通りに面した部分は角を荒く削った太い格子によってめぐらされている。
建物との距離は10センチ以上はあろうか。
これは、かつて春日大社の神鹿が神域のみならず街中も徘徊していたので、建物も鹿も保護するのが目的で考案されたものだそうである。
この日は格子の内側の戸が開かれていて、通りから鰻の寝床のように奥行きのある町家の座敷の奥まで見通せるようになっていた。うす暗い三間くらいの続き間の先にははっきりと坪庭が見通せる。
外人観光客数人が訪れていて、このような古い町家にまで外国人が関心を寄せるようになったのに驚く。有名観光地一辺倒のサイトシーイングから地に着いた文化への関心へ。
インバウンド消費もいいが、文化を通しての日本理解が進むこともまた大歓迎である。
若いころは何でも新しいもの、近代的なものに憧れていました。
年を経るごとに古いものの価値に気付かされることが多くなりました。
外国人にもそういう日本の旧い街並みや路地の良さが見直される傾向にあるのはうれしいことですね。
田舎に住んでいた頃よりも離れてからの方が良さを感じるようになっています。
今日は美濃路の晩秋の紅葉を楽しんできました。
「Fuhiyama, Geisha」から考えると隔世の感がありますね。
外国人に人気でも、当の日本人がその良さに気づけないとしたら不幸なことです。
ハーンなど早くに日本文化を外国に紹介してくれた先人の眼にも学ぶことが多いと思います。
この時期の旅は季節の変わり目ですから、秋の面、冬の面が見られていいですね。
「奈良格子の家」、ネットで見せてもらいました。太い格子、鹿除けですか、なるほど。奥に細長い造りは京町屋と同じ感じでしょうか。
「冬座敷」、いい季語ですね。炬燵に火鉢が一番似合うのでしょうが今は昔ですね。
商店街の店に入っても間口狭くて奥が意外に深いです。
京と同様間口税だったんでしょうね。
障子戸に替わればもう冬座敷でいいでしょうね。
特別、それらしい設えではなかったのですが、この光景に似合う季語として引っ張ってきました。
俳句とはそんなもので、半分創作です。
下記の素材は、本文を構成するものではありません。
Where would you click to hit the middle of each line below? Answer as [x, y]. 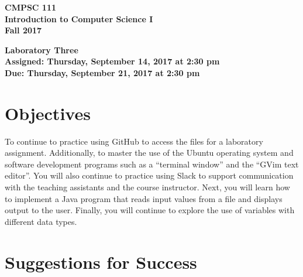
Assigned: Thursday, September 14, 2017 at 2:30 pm [112, 61]
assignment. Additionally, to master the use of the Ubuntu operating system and [149, 153]
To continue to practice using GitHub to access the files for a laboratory [134, 141]
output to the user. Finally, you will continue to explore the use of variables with [150, 210]
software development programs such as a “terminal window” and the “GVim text [152, 164]
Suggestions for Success [101, 261]
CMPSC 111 [31, 7]
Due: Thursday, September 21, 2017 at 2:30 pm [102, 72]
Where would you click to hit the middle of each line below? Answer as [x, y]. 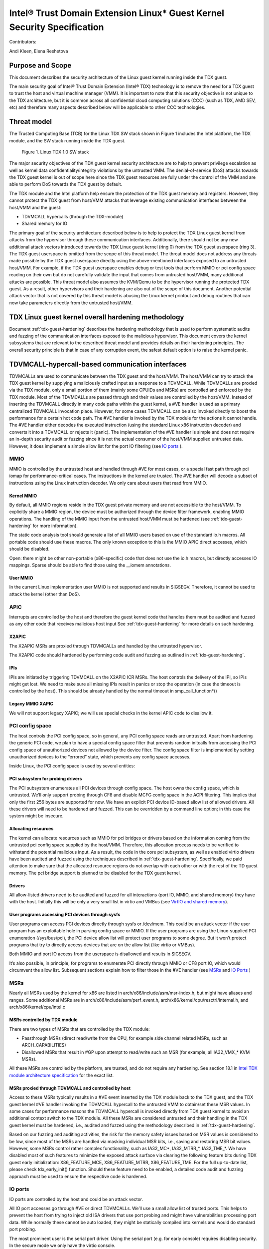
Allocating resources [31, 829]
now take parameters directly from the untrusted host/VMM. [71, 303]
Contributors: [23, 42]
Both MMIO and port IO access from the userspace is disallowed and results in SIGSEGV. [100, 954]
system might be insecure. [36, 816]
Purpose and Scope [40, 65]
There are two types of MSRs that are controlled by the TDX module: [79, 1029]
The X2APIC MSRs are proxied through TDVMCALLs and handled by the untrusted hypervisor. [106, 646]
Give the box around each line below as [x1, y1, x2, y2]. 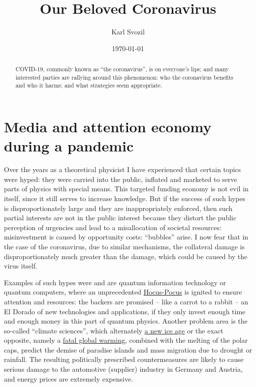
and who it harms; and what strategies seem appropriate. [15, 81, 162, 89]
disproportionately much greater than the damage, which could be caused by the [4, 251, 248, 261]
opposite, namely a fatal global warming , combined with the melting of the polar [4, 335, 248, 345]
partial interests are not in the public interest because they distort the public [4, 212, 236, 223]
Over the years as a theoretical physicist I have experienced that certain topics [4, 164, 241, 175]
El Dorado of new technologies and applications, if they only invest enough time [4, 306, 246, 316]
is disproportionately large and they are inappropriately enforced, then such [4, 203, 233, 213]
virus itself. [4, 261, 37, 271]
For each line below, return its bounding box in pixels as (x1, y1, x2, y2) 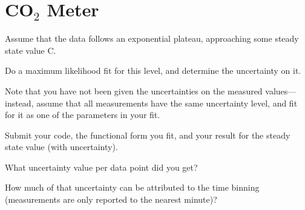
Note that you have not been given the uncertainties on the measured (5, 84, 263, 97)
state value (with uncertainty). (5, 140, 118, 153)
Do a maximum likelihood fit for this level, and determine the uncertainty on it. (5, 64, 301, 77)
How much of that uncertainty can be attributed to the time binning (5, 181, 260, 194)
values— (265, 84, 297, 97)
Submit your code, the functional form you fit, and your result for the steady (5, 128, 290, 141)
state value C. (5, 44, 56, 56)
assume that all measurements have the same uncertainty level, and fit (36, 96, 298, 109)
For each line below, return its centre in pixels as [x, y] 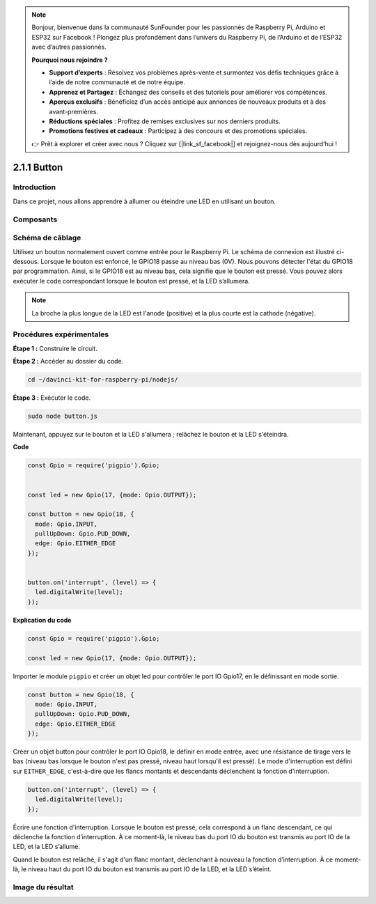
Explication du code [42, 620]
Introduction [34, 187]
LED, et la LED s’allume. [46, 847]
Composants [35, 219]
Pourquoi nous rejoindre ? [70, 60]
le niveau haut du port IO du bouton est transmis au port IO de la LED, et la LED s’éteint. [146, 869]
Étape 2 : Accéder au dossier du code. [68, 361]
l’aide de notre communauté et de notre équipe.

「季語の斡旋」と言って、季語選択は重要な要素ですから。
読者にしてみれば、「冬座敷」と聞いただけでパッとイメージが広がる。そこを突いての句です。
この句は当日評をたくさんいただいた句です。
11月は二歩さんのことがあってから不調だったのですが、やや調子を取り戻してきたかなという感じです。
年末にかけて頑張っていい句をものにしてみたいです。